[Stored items]
****************************************

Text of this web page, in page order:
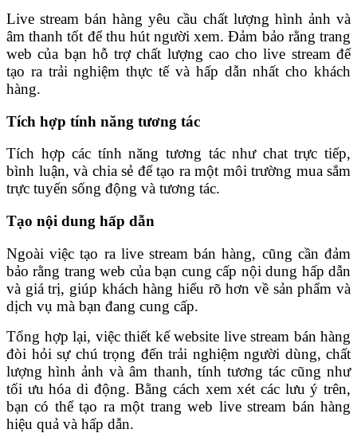
Live stream bán hàng yêu cầu chất lượng hình ảnh và
âm thanh tốt để thu hút người xem. Đảm bảo rằng trang
web của bạn hỗ trợ chất lượng cao cho live stream để
tạo ra trải nghiệm thực tế và hấp dẫn nhất cho khách
hàng.
Tích hợp tính năng tương tác
Tích hợp các tính năng tương tác như chat trực tiếp,
bình luận, và chia sẻ để tạo ra một môi trường mua sắm
trực tuyến sống động và tương tác.
Tạo nội dung hấp dẫn
Ngoài việc tạo ra live stream bán hàng, cũng cần đảm
bảo rằng trang web của bạn cung cấp nội dung hấp dẫn
và giá trị, giúp khách hàng hiểu rõ hơn về sản phẩm và
dịch vụ mà bạn đang cung cấp.
Tổng hợp lại, việc thiết kế website live stream bán hàng
đòi hỏi sự chú trọng đến trải nghiệm người dùng, chất
lượng hình ảnh và âm thanh, tính tương tác cũng như
tối ưu hóa di động. Bằng cách xem xét các lưu ý trên,
bạn có thể tạo ra một trang web live stream bán hàng
hiệu quả và hấp dẫn.
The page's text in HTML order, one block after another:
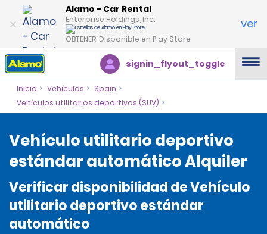
Alamo - Car Rental
Enterprise Holdings, Inc.
OBTENER: Disponible en Play Store
ver
signin_flyout_toggle
Inicio Vehículos
Spain
Vehículos utilitarios deportivos (SUV)
Vehículo utilitario deportivo
estándar automático Alquiler
Verificar disponibilidad de Vehículo
utilitario deportivo estándar
automático
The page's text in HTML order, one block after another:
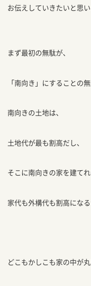
お伝えしていきたいと思い
まず最初の無駄が、
「南向き」にすることの無
南向きの土地は、
土地代が最も割高だし、
そこに南向きの家を建てれ
家代も外構代も割高になる
どこもかしこも家の中が
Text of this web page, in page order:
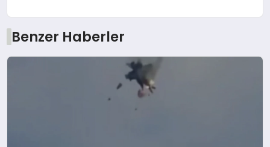
Benzer Haberler
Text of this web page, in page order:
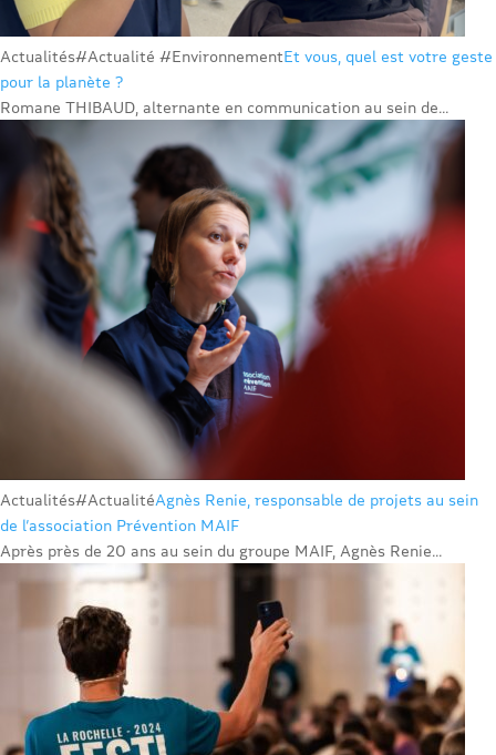
Actualités#Actualité #EnvironnementEt vous, quel est votre geste
pour la planète ?
Romane THIBAUD, alternante en communication au sein de...
Actualités#ActualitéAgnès Renie, responsable de projets au sein
de l’association Prévention MAIF
Après près de 20 ans au sein du groupe MAIF, Agnès Renie...

****************************************

Out of the records above, please copy exactly the lines from the line with "hiệu quả và hấp dẫn." up to and including the line with "Vehículo utilitario deportivo", minus the pictures.

hiệu quả và hấp dẫn.
The page's text in HTML order, one block after another:
Alamo - Car Rental
Enterprise Holdings, Inc.
OBTENER: Disponible en Play Store
ver
signin_flyout_toggle
Inicio Vehículos
Spain
Vehículos utilitarios deportivos (SUV)
Vehículo utilitario deportivo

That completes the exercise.